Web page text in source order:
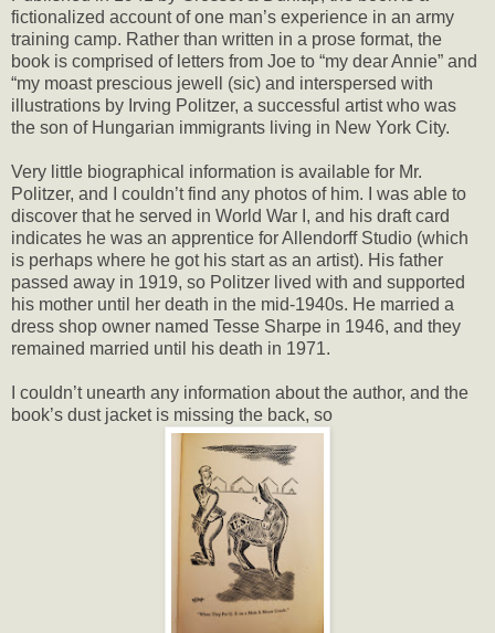
fictionalized account of one man’s experience in an army
training camp. Rather than written in a prose format, the
book is comprised of letters from Joe to “my dear Annie” and
“my moast prescious jewell (sic) and interspersed with
illustrations by Irving Politzer, a successful artist who was
the son of Hungarian immigrants living in New York City.
Very little biographical information is available for Mr.
Politzer, and I couldn’t find any photos of him. I was able to
discover that he served in World War I, and his draft card
indicates he was an apprentice for Allendorff Studio (which
is perhaps where he got his start as an artist). His father
passed away in 1919, so Politzer lived with and supported
his mother until her death in the mid-1940s. He married a
dress shop owner named Tesse Sharpe in 1946, and they
remained married until his death in 1971.
I couldn’t unearth any information about the author, and the
book’s dust jacket is missing the back, so
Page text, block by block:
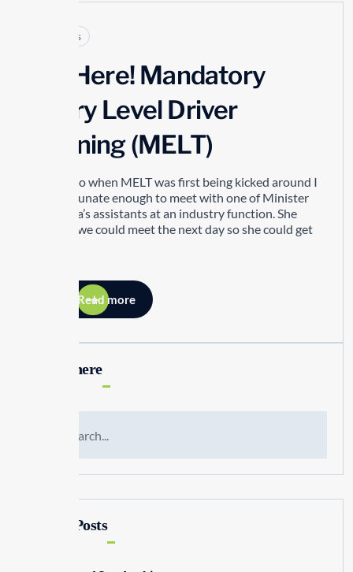
Articles
It’s Here! Mandatory
Entry Level Driver
Training (MELT)
Years ago when MELT was first being kicked around I
was fortunate enough to meet with one of Minister
Del Duca’s assistants at an industry function. She
asked if we could meet the next day so she could get
Read more
Search here
Recent Posts

- [Exercise description]: Find the word "book" in the material, then list each line that holds it.

- [Exercise solution]:
book is comprised of letters from Joe to “my dear Annie” and
book’s dust jacket is missing the back, so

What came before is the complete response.